What is being asked:
Images excluded, return every record exactly as it reads.

Records supplied:
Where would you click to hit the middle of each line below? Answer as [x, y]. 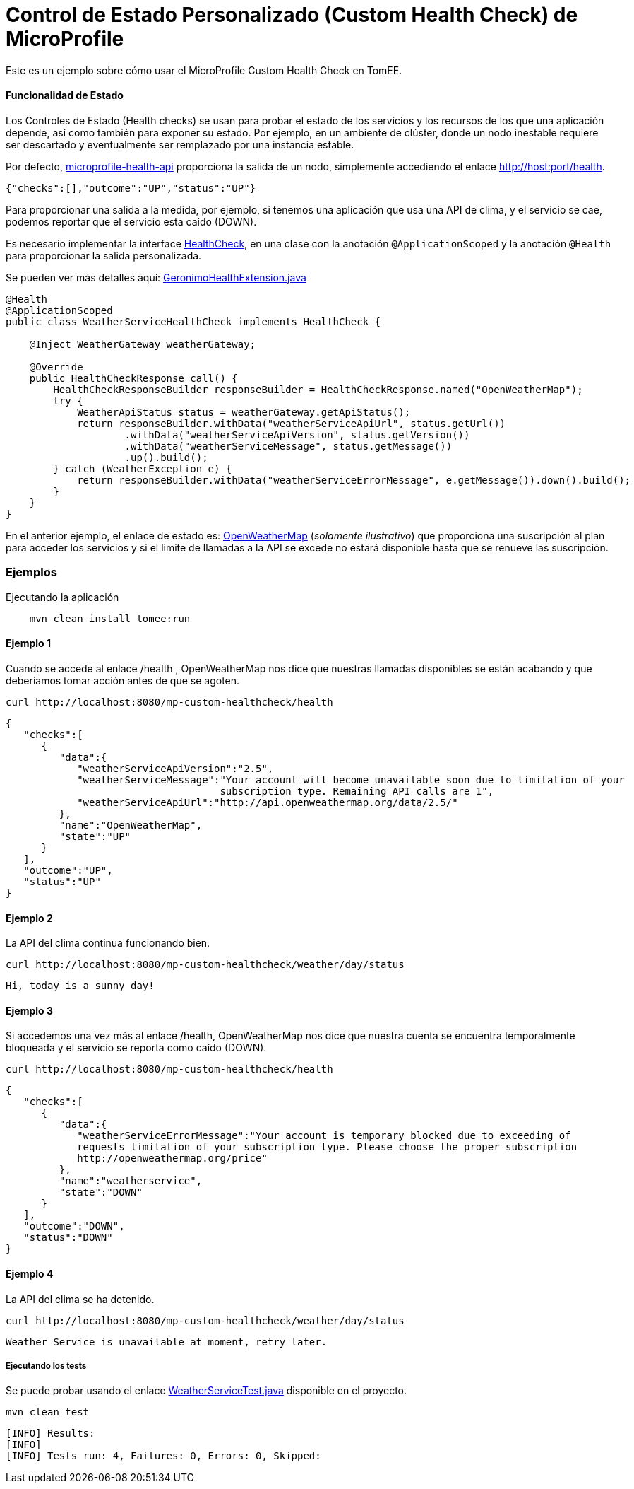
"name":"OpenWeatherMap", [131, 825]
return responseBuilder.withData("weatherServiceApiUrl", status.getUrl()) [292, 423]
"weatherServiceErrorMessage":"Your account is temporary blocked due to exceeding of [324, 1136]
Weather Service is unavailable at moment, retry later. [167, 1342]
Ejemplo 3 [29, 1010]
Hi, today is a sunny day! [80, 986]
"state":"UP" [95, 836]
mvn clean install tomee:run [110, 618]

Worked solution:
Where would you click to hit the middle of each line below? Answer as [x, y]. 
"name":"OpenWeatherMap", [131, 825]
return responseBuilder.withData("weatherServiceApiUrl", status.getUrl()) [292, 423]
"weatherServiceErrorMessage":"Your account is temporary blocked due to exceeding of [324, 1136]
Weather Service is unavailable at moment, retry later. [167, 1342]
Ejemplo 3 [29, 1010]
Hi, today is a sunny day! [80, 986]
"state":"UP" [95, 836]
mvn clean install tomee:run [110, 618]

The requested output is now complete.